Efficient active learning of sparse halfspaces
This work addresses the challenge of attribute-efficient active learning for sparse halfspaces, offering a computationally efficient solution that reduces label dependency on dimensionality, though it is incremental as it builds on prior assumptions and settings.
The paper tackles the problem of efficiently learning sparse halfspaces with minimal label queries in active learning, achieving a label complexity of O(t · polylog(d, 1/ε)) under distributional assumptions, which improves over existing methods that are either inefficient or require polynomial label requirements.
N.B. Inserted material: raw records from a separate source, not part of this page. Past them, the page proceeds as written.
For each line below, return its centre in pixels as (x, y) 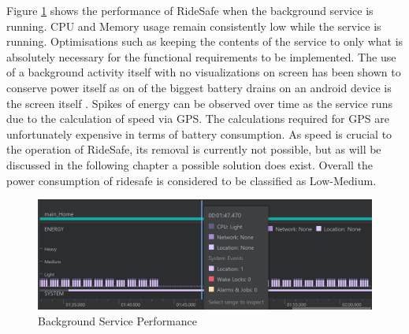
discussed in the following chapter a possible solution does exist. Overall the (190, 164)
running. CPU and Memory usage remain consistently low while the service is (194, 26)
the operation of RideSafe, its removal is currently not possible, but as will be (194, 149)
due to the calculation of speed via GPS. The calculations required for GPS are (198, 119)
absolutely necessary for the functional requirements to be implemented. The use (201, 56)
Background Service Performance (117, 320)
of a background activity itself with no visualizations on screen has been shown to (204, 72)
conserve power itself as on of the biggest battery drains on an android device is (199, 87)

We study the problem of efficient PAC active learning of homogeneous linear classifiers (halfspaces) in $\mathbb{R}^d$, where the goal is to learn a halfspace with low error using as few label queries as possible. Under the extra assumption that there is a $t$-sparse halfspace that performs well on the data ($t \ll d$), we would like our active learning algorithm to be {\em attribute efficient}, i.e. to have label requirements sublinear in $d$. In this paper, we provide a computationally efficient algorithm that achieves this goal. Under certain distributional assumptions on the data, our algorithm achieves a label complexity of $O(t \cdot \mathrm{polylog}(d, \frac 1 ε))$. In contrast, existing algorithms in this setting are either computationally inefficient, or subject to label requirements polynomial in $d$ or $\frac 1 ε$.